It should be noted that of the 2,545 pairs with scores greater than 1.0,  725 included at least one gene that we have not yet been able to assign a reliable function to based on homology or other evidence; inferences about their functional couplings to other genes should provide valuable additional clues to identifying the functions of many of these ORFs.

To offer anecdotal evidence of the ability of these simple computations to effectively infer functional coupling, we looked at several fairly complex known operons and at the coupling scores produced for the genes in these operons.

Example 1:

To illustrate an efficiency of the described method in finding functional connections between the genes, we present the results of our analysis of  1313800 -- 1321100 region on the Escherichia coli chromosome (see Fig. 2).

 
Figure 2: Functional coupling between the ORFs in the trp region on the E. coli chromosome.

This region contains trp operon with the genes trpE, trpD, trpC, trpB and trpA.  These genes code for the following enzymes: trpE - anthranilate synthetase (EC 4.1.3.27); trpD - glutamine amidotransferase-phophoribosyl anthranilate transferase; trpC - N-(5-phosphoribosyl)anthranilate isomerase/indole-3-glycerolphosphate synthetase; trpB - tryptophan synthetase (EC 4.2.1.20) beta chain; and trpA -  tryptophan synthetase (EC 4.2.1.20) alpha chain. Solid lines connect clustered pairs; the numbers associated with the lines are the pairing scores (see above) which reflect the strength of the connections.
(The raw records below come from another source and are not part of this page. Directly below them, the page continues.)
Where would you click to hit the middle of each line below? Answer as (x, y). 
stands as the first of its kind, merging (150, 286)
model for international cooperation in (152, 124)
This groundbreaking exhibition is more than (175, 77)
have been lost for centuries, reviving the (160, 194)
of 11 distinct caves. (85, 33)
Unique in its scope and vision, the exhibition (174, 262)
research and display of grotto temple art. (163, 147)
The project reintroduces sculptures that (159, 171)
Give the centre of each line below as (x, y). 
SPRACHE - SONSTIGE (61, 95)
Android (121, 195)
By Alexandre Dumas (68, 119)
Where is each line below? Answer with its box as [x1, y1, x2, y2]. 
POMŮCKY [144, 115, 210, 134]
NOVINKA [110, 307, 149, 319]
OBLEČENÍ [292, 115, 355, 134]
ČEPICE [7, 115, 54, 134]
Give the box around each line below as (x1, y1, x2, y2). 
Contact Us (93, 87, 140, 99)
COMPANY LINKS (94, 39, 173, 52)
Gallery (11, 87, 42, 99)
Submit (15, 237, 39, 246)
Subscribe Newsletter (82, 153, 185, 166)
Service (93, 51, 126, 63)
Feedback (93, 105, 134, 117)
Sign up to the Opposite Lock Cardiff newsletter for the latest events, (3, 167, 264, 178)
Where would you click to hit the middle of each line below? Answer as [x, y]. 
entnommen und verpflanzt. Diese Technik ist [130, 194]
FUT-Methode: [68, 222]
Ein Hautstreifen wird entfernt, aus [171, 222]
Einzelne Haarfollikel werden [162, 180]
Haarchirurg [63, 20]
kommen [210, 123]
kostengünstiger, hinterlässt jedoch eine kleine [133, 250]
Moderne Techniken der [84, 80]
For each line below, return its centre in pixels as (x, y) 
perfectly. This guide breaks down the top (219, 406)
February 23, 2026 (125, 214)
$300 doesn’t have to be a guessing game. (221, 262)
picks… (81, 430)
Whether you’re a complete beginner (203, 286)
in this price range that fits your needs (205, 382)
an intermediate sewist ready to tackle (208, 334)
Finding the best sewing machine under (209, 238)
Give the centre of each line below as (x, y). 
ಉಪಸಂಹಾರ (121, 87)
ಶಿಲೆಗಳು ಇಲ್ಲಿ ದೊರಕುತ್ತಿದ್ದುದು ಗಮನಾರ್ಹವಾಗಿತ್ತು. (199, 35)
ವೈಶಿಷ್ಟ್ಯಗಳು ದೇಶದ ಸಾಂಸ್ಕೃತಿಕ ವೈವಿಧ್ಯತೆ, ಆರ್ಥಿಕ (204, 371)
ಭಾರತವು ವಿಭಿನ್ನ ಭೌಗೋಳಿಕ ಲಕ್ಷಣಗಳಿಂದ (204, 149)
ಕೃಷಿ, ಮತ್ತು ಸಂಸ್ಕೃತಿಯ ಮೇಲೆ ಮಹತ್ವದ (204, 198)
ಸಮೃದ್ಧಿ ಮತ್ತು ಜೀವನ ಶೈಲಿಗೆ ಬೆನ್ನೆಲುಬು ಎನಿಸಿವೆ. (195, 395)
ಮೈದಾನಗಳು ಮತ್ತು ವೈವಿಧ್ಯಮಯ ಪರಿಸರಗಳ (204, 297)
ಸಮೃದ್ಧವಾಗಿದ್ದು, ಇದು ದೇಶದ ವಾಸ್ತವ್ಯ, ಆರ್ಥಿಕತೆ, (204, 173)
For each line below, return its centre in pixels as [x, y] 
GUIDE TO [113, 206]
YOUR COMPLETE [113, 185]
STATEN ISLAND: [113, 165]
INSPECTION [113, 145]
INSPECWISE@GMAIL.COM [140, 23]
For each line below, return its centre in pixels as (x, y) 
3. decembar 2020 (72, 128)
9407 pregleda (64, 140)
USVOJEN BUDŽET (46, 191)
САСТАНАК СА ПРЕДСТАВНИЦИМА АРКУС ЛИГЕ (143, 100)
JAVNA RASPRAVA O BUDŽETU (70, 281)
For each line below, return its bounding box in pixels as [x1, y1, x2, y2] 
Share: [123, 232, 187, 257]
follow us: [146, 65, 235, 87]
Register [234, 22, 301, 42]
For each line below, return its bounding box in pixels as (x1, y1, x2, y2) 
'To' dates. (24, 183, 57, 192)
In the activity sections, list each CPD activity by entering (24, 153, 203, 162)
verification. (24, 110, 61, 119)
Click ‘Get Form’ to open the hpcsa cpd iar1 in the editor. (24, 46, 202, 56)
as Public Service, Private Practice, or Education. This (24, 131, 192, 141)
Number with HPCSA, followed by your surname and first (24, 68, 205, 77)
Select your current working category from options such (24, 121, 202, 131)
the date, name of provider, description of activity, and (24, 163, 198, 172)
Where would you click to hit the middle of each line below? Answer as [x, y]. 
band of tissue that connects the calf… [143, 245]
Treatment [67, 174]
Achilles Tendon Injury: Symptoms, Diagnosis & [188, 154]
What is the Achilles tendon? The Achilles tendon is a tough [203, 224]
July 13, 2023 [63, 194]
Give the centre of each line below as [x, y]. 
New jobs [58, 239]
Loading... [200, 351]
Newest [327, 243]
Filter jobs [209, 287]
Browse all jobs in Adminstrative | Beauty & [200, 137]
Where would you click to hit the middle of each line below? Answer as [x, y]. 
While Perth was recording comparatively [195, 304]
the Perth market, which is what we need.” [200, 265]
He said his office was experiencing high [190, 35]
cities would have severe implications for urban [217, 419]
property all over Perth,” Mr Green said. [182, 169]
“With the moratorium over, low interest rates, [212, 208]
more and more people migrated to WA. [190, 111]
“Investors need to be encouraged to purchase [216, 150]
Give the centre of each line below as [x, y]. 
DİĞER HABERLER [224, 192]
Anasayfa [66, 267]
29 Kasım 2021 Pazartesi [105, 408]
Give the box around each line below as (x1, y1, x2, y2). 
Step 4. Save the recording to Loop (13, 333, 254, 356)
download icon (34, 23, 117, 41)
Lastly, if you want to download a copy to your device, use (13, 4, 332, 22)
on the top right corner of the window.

As one can see from Figure ,  TrpE, TrpD, TrpC, TrpB, and TrpA gene products form a  highly conserved PCBBH cluster, which could be viewed as a potential operon. Each ORF in this cluster forms a high-scoring  pair with the other members of the cluster, but not with any other ORF in the genome.  All  five members of this cluster belong to a well-studied tryptophan biosynthesis operon (for review see C. Yanofsky, 1996) [7], which has become the basic reference structure for studies on tryptophan metabolism. As was shown by C. Yanofsky et al. [8], the full-length polycistronic trp mRna encodes the five trp polypeptides (corresponding to trpA, trpB, trpC, trpD, and trpE genes) -- the enzymes of the tryptophan biosynthetic pathway. Our prediction of the  potential operon therefore agrees with  the literature.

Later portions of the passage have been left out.